Logs may be tailed directly via Supervisor: sudo supervisorctl tail -f datasift-writer
- Deploying the Connector AMI to EC2 on top of a Debian based OS will likely cause issues with multiple components within the Connector instance. As noted in 'Quick Start - Deployment to EC2', the Connector has been developed and tested within a pre-built CentOS 6.5 environment, and we strongly advise that packer be run using the included packer/build.sh script.
- Memory allocation errors can occur during the Packer provisioning process. Please follow the advice in the Pricing section and EC2 Quick Deployment steps regarding instance types, to ensure the AMI building instance and Connector instance are suitable.
It may be that whilst executing Packer or provisioning a local VM with Vagrant, errors will be encountered. Project maintainers will refrain from merging any unstable Chef changes into master for releases, so errors will usually be caused by a dependency or a localised issue.
Network issues are a common cause. Errors pertaining to reset connections or domain name resolution indicate that:
- VirtualBox bridged to the incorrect network adapter when executing
vagrant up
- A more reliable internet connection is required.
If the error is Berkshelf/Chef based, it's usually a good idea to clear your local Berkshelf cache, and re-construct your vagrant machine. Inside your datasift-connector directory:
rm -rf ~/.berkshelf/*
vagrant destroy
vagrant up
It's also possible for certain dependencies, RPMs, templates and other files to become inaccessible. External web-servers experiencing downtime, or being reconfigured can cause fatal chef errors, which will cause provisioning to fail. In these cases, it's worth ensuring your repository has checked out the latest release tag, and re-provisioning after a short time:
git checkout tags/x.y.z-1
where x.y.z is the tag of the release required.vagrant up
orvagrant provision
, depending on whether the VM has been halted, or is still running respectively.

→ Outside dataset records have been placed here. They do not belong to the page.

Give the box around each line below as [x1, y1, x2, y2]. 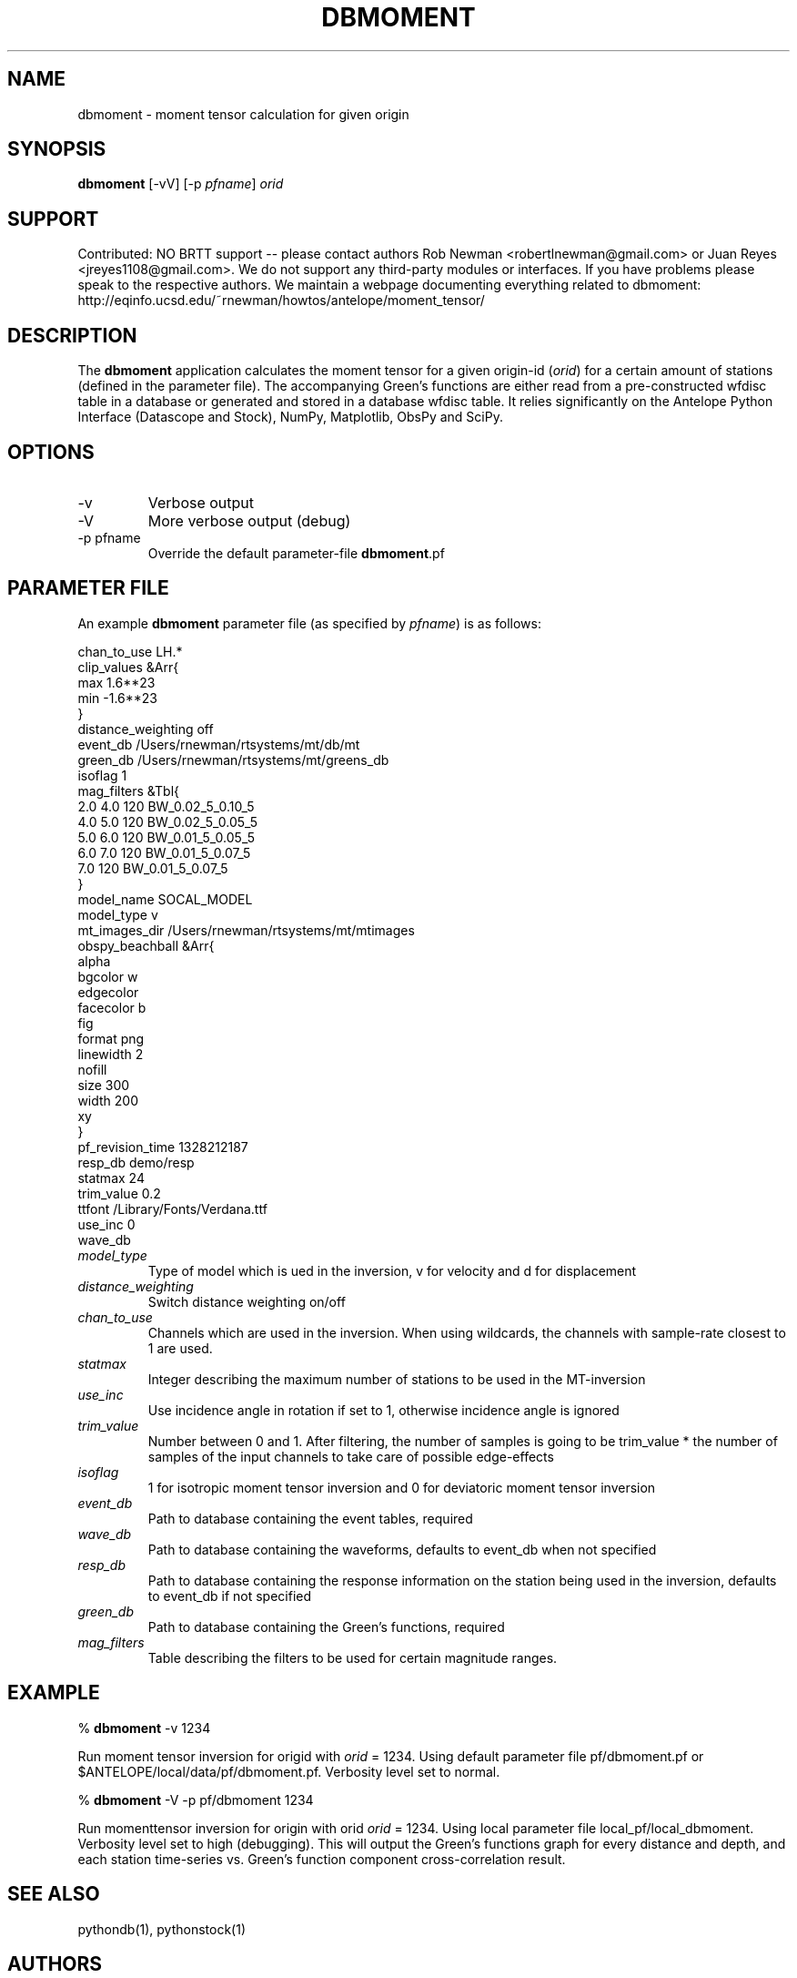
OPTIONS [7, 440, 95, 464]
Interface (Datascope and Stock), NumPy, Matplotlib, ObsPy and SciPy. [77, 409, 503, 425]
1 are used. [147, 1340, 213, 1356]
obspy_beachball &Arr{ [77, 937, 215, 953]
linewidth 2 [77, 1045, 144, 1062]
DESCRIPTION [7, 323, 137, 347]
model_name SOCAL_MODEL [77, 891, 253, 907]
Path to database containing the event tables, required [147, 1510, 473, 1526]
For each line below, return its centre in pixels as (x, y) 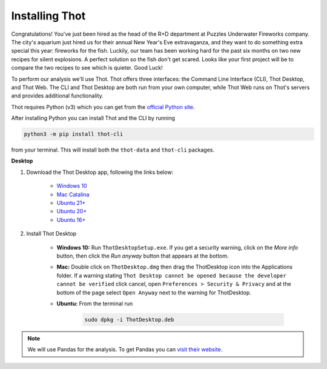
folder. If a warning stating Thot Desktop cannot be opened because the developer (172, 275)
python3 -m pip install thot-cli (74, 134)
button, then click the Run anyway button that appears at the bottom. (143, 256)
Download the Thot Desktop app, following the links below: (100, 172)
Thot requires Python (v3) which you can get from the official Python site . (103, 107)
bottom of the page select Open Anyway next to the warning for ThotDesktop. (154, 292)
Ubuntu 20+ (72, 211)
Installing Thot (48, 16)
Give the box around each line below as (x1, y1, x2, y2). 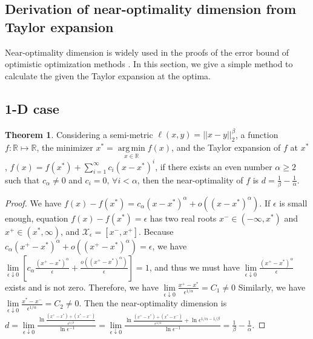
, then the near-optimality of (137, 173, 243, 186)
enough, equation (5, 211, 68, 224)
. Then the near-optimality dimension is (79, 297, 227, 309)
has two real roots (150, 211, 217, 224)
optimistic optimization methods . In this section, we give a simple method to (5, 58, 293, 70)
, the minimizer (36, 140, 93, 153)
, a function (236, 128, 278, 140)
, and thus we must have (149, 260, 240, 273)
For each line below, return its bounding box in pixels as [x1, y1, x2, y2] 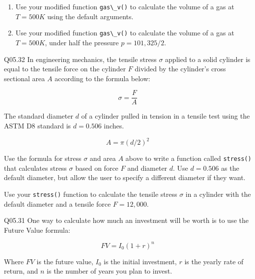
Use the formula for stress [4, 153, 82, 163]
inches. [104, 120, 124, 130]
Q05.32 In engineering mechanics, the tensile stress [4, 54, 157, 64]
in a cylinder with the [185, 188, 251, 199]
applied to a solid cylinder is [165, 54, 251, 64]
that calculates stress [4, 162, 67, 173]
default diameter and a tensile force [4, 198, 111, 209]
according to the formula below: [55, 73, 150, 83]
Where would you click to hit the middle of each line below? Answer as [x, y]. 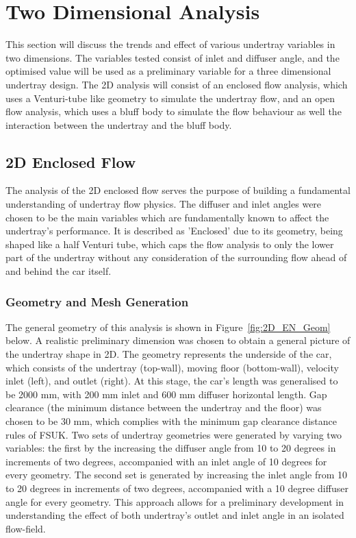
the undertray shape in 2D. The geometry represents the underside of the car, [169, 354]
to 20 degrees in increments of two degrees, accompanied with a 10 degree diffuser [177, 488]
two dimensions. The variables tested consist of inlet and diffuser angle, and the [173, 57]
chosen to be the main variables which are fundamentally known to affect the [167, 217]
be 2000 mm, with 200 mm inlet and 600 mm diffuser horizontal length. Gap [166, 394]
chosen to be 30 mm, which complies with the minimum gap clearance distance [171, 421]
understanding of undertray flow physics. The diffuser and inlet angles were [164, 204]
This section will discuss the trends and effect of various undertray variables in [170, 44]

We are always thrilled to receive pull requests, and do our best to process them as fast as possible. To create a pull request:
- Fork on GitHub.
- Create a feature branch.
- Commit your changes with tests.
- New feature? Send a pull request against the
develop
branch. - Bug fix? Send a pull request against the
master
branch.
Not sure if that typo is worth a pull request? Do it! We, and all other users, will appreciate it.
Found a bug but you're not a developer? Please create an issue in GitHub and we'll get right on it!
The DataSift Connector is MIT-licensed. See the LICENSE file for more info.